*** Begin section ***

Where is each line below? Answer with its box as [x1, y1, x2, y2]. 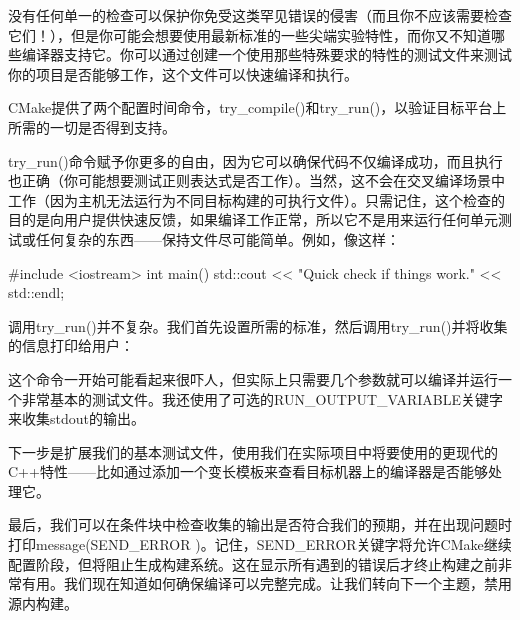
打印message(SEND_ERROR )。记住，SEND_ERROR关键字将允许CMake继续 [8, 534, 512, 555]
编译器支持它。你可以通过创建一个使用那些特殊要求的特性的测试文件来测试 [21, 44, 512, 65]
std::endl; [8, 282, 65, 303]
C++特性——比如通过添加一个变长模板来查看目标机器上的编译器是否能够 [8, 461, 488, 482]
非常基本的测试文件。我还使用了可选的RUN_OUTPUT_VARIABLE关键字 [21, 388, 504, 409]
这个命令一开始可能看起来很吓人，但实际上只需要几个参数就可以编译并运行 [8, 368, 498, 389]
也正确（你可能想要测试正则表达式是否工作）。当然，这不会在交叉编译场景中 [8, 170, 505, 191]
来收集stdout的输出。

*** End section ***

-- Exercise prompt --
Write out the records word for word. Pictures stay out.

-- Solution --
Where is each line below? Answer with its box as [x1, y1, x2, y2]. 
打印message(SEND_ERROR )。记住，SEND_ERROR关键字将允许CMake继续 [8, 534, 512, 555]
编译器支持它。你可以通过创建一个使用那些特殊要求的特性的测试文件来测试 [21, 44, 512, 65]
std::endl; [8, 282, 65, 303]
C++特性——比如通过添加一个变长模板来查看目标机器上的编译器是否能够 [8, 461, 488, 482]
非常基本的测试文件。我还使用了可选的RUN_OUTPUT_VARIABLE关键字 [21, 388, 504, 409]
这个命令一开始可能看起来很吓人，但实际上只需要几个参数就可以编译并运行 [8, 368, 498, 389]
也正确（你可能想要测试正则表达式是否工作）。当然，这不会在交叉编译场景中 [8, 170, 505, 191]
来收集stdout的输出。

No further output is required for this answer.